** What you are asked to do **
For this exercise, repeat exactly the lines below starting at the line holding "Условия Оплаты" and ending at the line holding "Así, mediante diversos", both included, with no extra lines and no pictures.

- - - -

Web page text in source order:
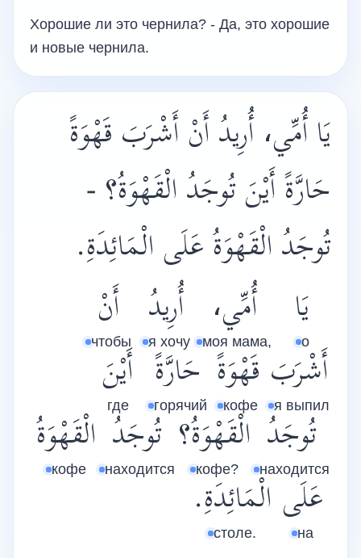
Хорошие ли это чернила? - Да, это хорошие
и новые чернила.
يَا أُمِّي، أُرِيدُ أَنْ أَشْرَبَ قَهْوَةً
حَارَّةً أَيْنَ تُوجَدُ الْقَهْوَةُ؟ -
تُوجَدُ الْقَهْوَةُ عَلَى الْمَائِدَةِ.
يَا
о
أُمِّي،
моя мама,
أُرِيدُ
я хочу
أَنْ
чтобы
أَشْرَبَ
я выпил
قَهْوَةً
кофе
حَارَّةً
горячий
أَيْنَ
где
تُوجَدُ
находится
الْقَهْوَةُ؟
кофе?
تُوجَدُ
находится
الْقَهْوَةُ
кофе
عَلَى
на
الْمَائِدَةِ.
столе.
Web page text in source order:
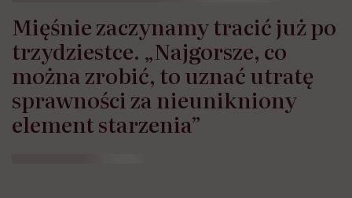
Mięśnie zaczynamy tracić już po
trzydziestce. „Najgorsze, co
można zrobić, to uznać utratę
sprawności za nieunikniony
element starzenia”
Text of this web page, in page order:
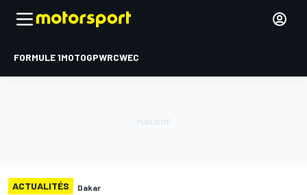
FORMULE 1MOTOGPWRCWEC
ACTUALITÉS Dakar
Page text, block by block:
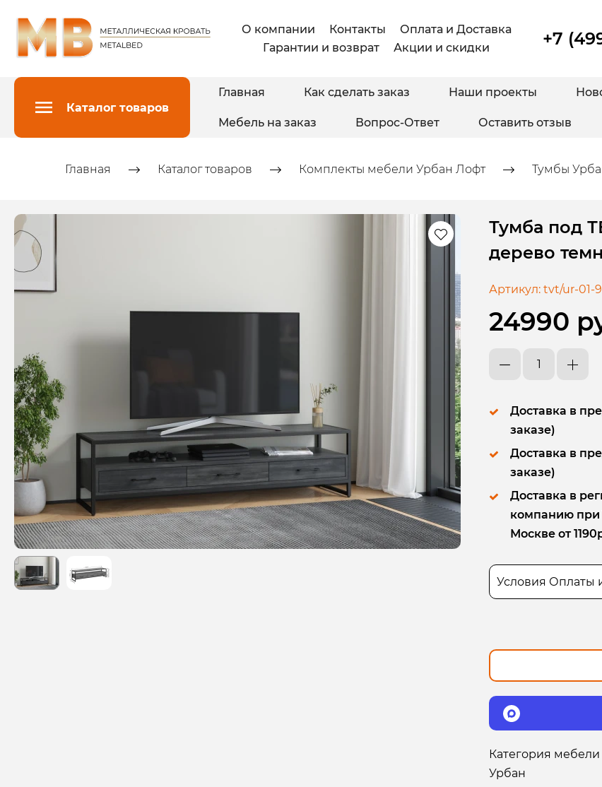
О компании Контакты
Оплата и Доставка
Гарантии и возврат
Акции и скидки +7
Каталог товаров
Главная Как сделать заказ Наши проекты
Мебель на заказ Вопрос-Ответ Оставить отзыв
Главная Каталог товаров Комплекты мебели Урбан Лофт Тумбы
Тумба под
дерево
Артикул: tvt/ur-01-
24990
Доставка в
заказе)
Доставка в
заказе)
Доставка в
компанию при
Москве от
Условия Оплаты
Категория мебели
Урбан
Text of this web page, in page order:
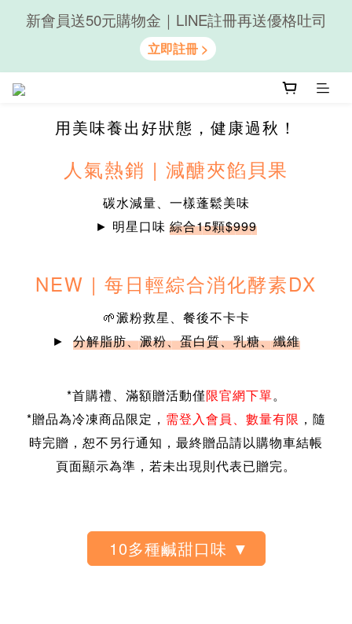
隨心享受｜貝果任選6組$899
新會員送50元購物金｜LINE註冊再送優格吐司
用美味養出好狀態，健康過秋！
人氣熱銷 | 減醣夾餡貝果
碳水減量、一樣蓬鬆美味
► 明星口味 綜合15顆$999
NEW | 每日輕綜合消化酵素DX
🌱澱粉救星、餐後不卡卡
► 分解脂肪、澱粉、蛋白質、乳糖、纖維
*首購禮、滿額贈活動僅限官網下單。
*贈品為冷凍商品限定， 需登入會員、 數量有限 ，隨
時完贈，恕不另行通知， 最終贈品請以購物車結帳
頁面顯示為準，若未出現則代表已贈完。
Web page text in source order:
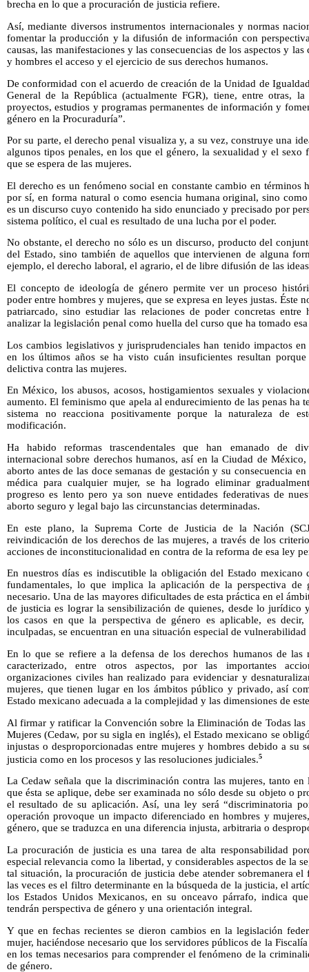
brecha en lo que a procuración de justicia refiere.
Así, mediante diversos instrumentos internacionales y normas
fomentar la producción y la difusión de información con
causas, las manifestaciones y las consecuencias de los aspectos y
y hombres el acceso y el ejercicio de sus derechos humanos.
De conformidad con el acuerdo de creación de la Unidad de
General de la República (actualmente FGR), tiene, entre otras,
proyectos, estudios y programas permanentes de información y
género en la Procuraduría”.
Por su parte, el derecho penal visualiza y, a su vez, construye una
algunos tipos penales, en los que el género, la sexualidad y el
que se espera de las mujeres.
El derecho es un fenómeno social en constante cambio en términos
por sí, en forma natural o como esencia humana original, sino
es un discurso cuyo contenido ha sido enunciado y precisado por
sistema político, el cual es resultado de una lucha por el poder.
No obstante, el derecho no sólo es un discurso, producto del
del Estado, sino también de aquellos que intervienen de alguna
ejemplo, el derecho laboral, el agrario, el de libre difusión de las
El concepto de ideología de género permite ver un proceso
poder entre hombres y mujeres, que se expresa en leyes justas. Éste
patriarcado, sino estudiar las relaciones de poder concretas
analizar la legislación penal como huella del curso que ha tomado
Los cambios legislativos y jurisprudenciales han tenido impactos
en los últimos años se ha visto cuán insuficientes resultan
delictiva contra las mujeres.
En México, los abusos, acosos, hostigamientos sexuales y
aumento. El feminismo que apela al endurecimiento de las penas ha
sistema no reacciona positivamente porque la naturaleza de
modificación.
Ha habido reformas trascendentales que han emanado de
internacional sobre derechos humanos, así en la Ciudad de
aborto antes de las doce semanas de gestación y su consecuencia
médica para cualquier mujer, se ha logrado eliminar
progreso es lento pero ya son nueve entidades federativas de
aborto seguro y legal bajo las circunstancias determinadas.
En este plano, la Suprema Corte de Justicia de la Nación
reivindicación de los derechos de las mujeres, a través de los
acciones de inconstitucionalidad en contra de la reforma de esa ley
En nuestros días es indiscutible la obligación del Estado mexicano
fundamentales, lo que implica la aplicación de la perspectiva de
necesario. Una de las mayores dificultades de esta práctica en el
de justicia es lograr la sensibilización de quienes, desde lo
los casos en que la perspectiva de género es aplicable, es
inculpadas, se encuentran en una situación especial de
En lo que se refiere a la defensa de los derechos humanos de
caracterizado, entre otros aspectos, por las importantes
organizaciones civiles han realizado para evidenciar y
mujeres, que tienen lugar en los ámbitos público y privado, así
Estado mexicano adecuada a la complejidad y las dimensiones de
Al firmar y ratificar la Convención sobre la Eliminación de Todas
Mujeres (Cedaw, por su sigla en inglés), el Estado mexicano se
injustas o desproporcionadas entre mujeres y hombres debido a su
justicia como en los procesos y las resoluciones judiciales.5
La Cedaw señala que la discriminación contra las mujeres, tanto
que ésta se aplique, debe ser examinada no sólo desde su objeto o
el resultado de su aplicación. Así, una ley será “discriminatoria
operación provoque un impacto diferenciado en hombres y
género, que se traduzca en una diferencia injusta, arbitraria o
La procuración de justicia es una tarea de alta responsabilidad
especial relevancia como la libertad, y considerables aspectos de la
tal situación, la procuración de justicia debe atender sobremanera
las veces es el filtro determinante en la búsqueda de la justicia, el
los Estados Unidos Mexicanos, en su onceavo párrafo, indica
tendrán perspectiva de género y una orientación integral.
Y que en fechas recientes se dieron cambios en la legislación
mujer, haciéndose necesario que los servidores públicos de la
en los temas necesarios para comprender el fenómeno de la
de género.
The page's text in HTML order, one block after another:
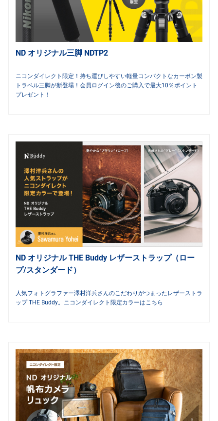
ND オリジナル三脚 NDTP2
ニコンダイレクト限定！持ち運びしやすい軽量コンパクトなカーボン製
トラベル三脚が新登場！会員ログイン後のご購入で最大10％ポイント
プレゼント！
ND オリジナル THE Buddy レザーストラップ（ロー
プ/スタンダード）
人気フォトグラファー澤村洋兵さんのこだわりがつまったレザーストラ
ップ THE Buddy。ニコンダイレクト限定カラーはこちら
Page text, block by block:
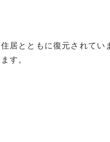
居とともに復元されてい
す。
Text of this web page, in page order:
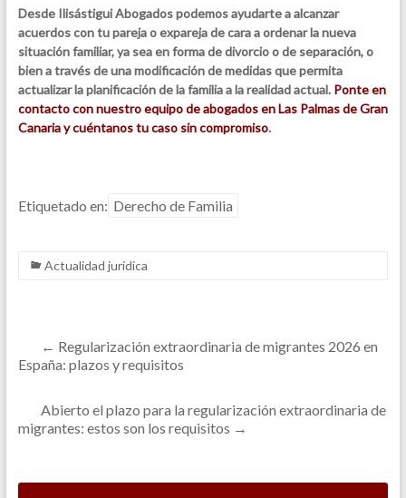
Desde Ilisástigui Abogados podemos ayudarte a alcanzar
acuerdos con tu pareja o expareja de cara a ordenar la nueva
situación familiar, ya sea en forma de divorcio o de separación, o
bien a través de una modificación de medidas que permita
actualizar la planificación de la familia a la realidad actual. Ponte en
contacto con nuestro equipo de abogados en Las Palmas de Gran
Canaria y cuéntanos tu caso sin compromiso.
Etiquetado en: Derecho de Familia
Actualidad jurídica
← Regularización extraordinaria de migrantes 2026 en
España: plazos y requisitos
Abierto el plazo para la regularización extraordinaria de
migrantes: estos son los requisitos →
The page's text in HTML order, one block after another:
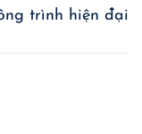
trình hiện đại
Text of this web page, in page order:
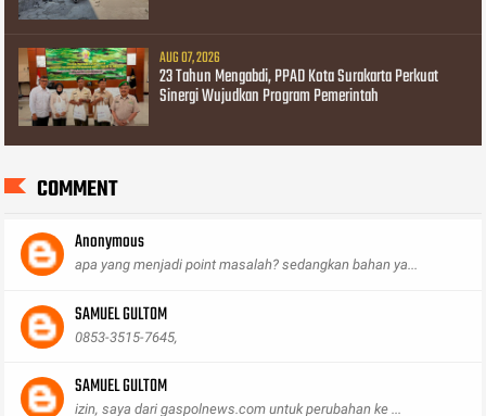
AUG 07, 2026
23 Tahun Mengabdi, PPAD Kota Surakarta Perkuat
Sinergi Wujudkan Program Pemerintah
COMMENT
Anonymous
apa yang menjadi point masalah? sedangkan bahan ya...
SAMUEL GULTOM
0853-3515-7645,
SAMUEL GULTOM
izin, saya dari gaspolnews.com untuk perubahan ke ...
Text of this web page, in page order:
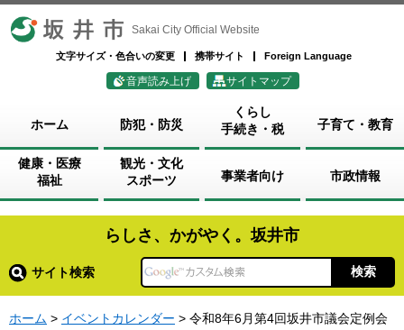
坂井市 Sakai City Official Website
文字サイズ・色合いの変更 携帯サイト Foreign Language
音声読み上げ サイトマップ
ホーム 防犯・防災
くらし
手続き・税
子育て・教育
健康・医療
福祉
観光・文化
スポーツ
事業者向け 市政情報
らしさ、かがやく。坂井市
サイト検索
ホーム > イベントカレンダー > 令和8年6月第4回坂井市議会定例会
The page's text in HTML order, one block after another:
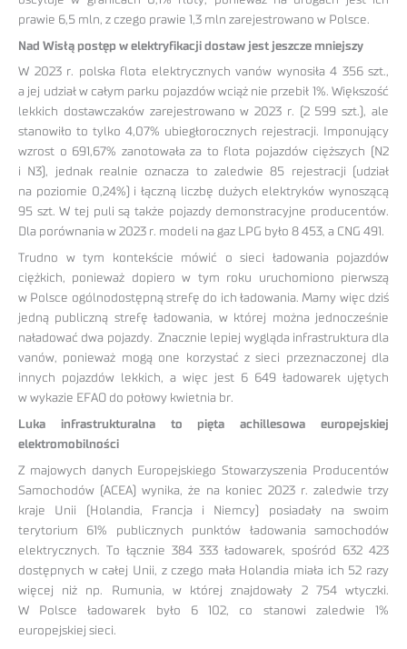
prawie 6,5 mln, z czego prawie 1,3 mln zarejestrowano w Polsce.
Nad Wisłą postęp w elektryfikacji dostaw jest jeszcze mniejszy
W 2023 r. polska flota elektrycznych vanów wynosiła 4 356 szt.,
a jej udział w całym parku pojazdów wciąż nie przebił 1%. Większość
lekkich dostawczaków zarejestrowano w 2023 r. (2 599 szt.), ale
stanowiło to tylko 4,07% ubiegłorocznych rejestracji. Imponujący
wzrost o 691,67% zanotowała za to flota pojazdów cięższych (N2
i N3), jednak realnie oznacza to zaledwie 85 rejestracji (udział
na poziomie 0,24%) i łączną liczbę dużych elektryków wynoszącą
95 szt. W tej puli są także pojazdy demonstracyjne producentów.
Dla porównania w 2023 r. modeli na gaz LPG było 8 453, a CNG 491.
Trudno w tym kontekście mówić o sieci ładowania pojazdów
ciężkich, ponieważ dopiero w tym roku uruchomiono pierwszą
w Polsce ogólnodostępną strefę do ich ładowania. Mamy więc dziś
jedną publiczną strefę ładowania, w której można jednocześnie
naładować dwa pojazdy. Znacznie lepiej wygląda infrastruktura dla
vanów, ponieważ mogą one korzystać z sieci przeznaczonej dla
innych pojazdów lekkich, a więc jest 6 649 ładowarek ujętych
w wykazie EFAO do połowy kwietnia br.
Luka infrastrukturalna to pięta achillesowa europejskiej
elektromobilności
Z majowych danych Europejskiego Stowarzyszenia Producentów
Samochodów (ACEA) wynika, że na koniec 2023 r. zaledwie trzy
kraje Unii (Holandia, Francja i Niemcy) posiadały na swoim
terytorium 61% publicznych punktów ładowania samochodów
elektrycznych. To łącznie 384 333 ładowarek, spośród 632 423
dostępnych w całej Unii, z czego mała Holandia miała ich 52 razy
więcej niż np. Rumunia, w której znajdowały 2 754 wtyczki.
W Polsce ładowarek było 6 102, co stanowi zaledwie 1%
europejskiej sieci.

- - - -

** Task response **
Условия Оплаты
Категория мебели
Урбан
Text of this web page, in page order:
隨心享受｜貝果任選6組$899
新會員送50元購物金｜LINE註冊再送優格吐司
用美味養出好狀態，健康過秋！
人氣熱銷 | 減醣夾餡貝果
碳水減量、一樣蓬鬆美味
► 明星口味 綜合15顆$999
NEW | 每日輕綜合消化酵素DX
🌱澱粉救星、餐後不卡卡
► 分解脂肪、澱粉、蛋白質、乳糖、纖維
*首購禮、滿額贈活動僅限官網下單。
*贈品為冷凍商品限定， 需登入會員、 數量有限 ，隨
時完贈，恕不另行通知， 最終贈品請以購物車結帳
頁面顯示為準，若未出現則代表已贈完。
Web page text in source order:
brecha en lo que a procuración de justicia refiere.
Así, mediante diversos instrumentos internacionales y normas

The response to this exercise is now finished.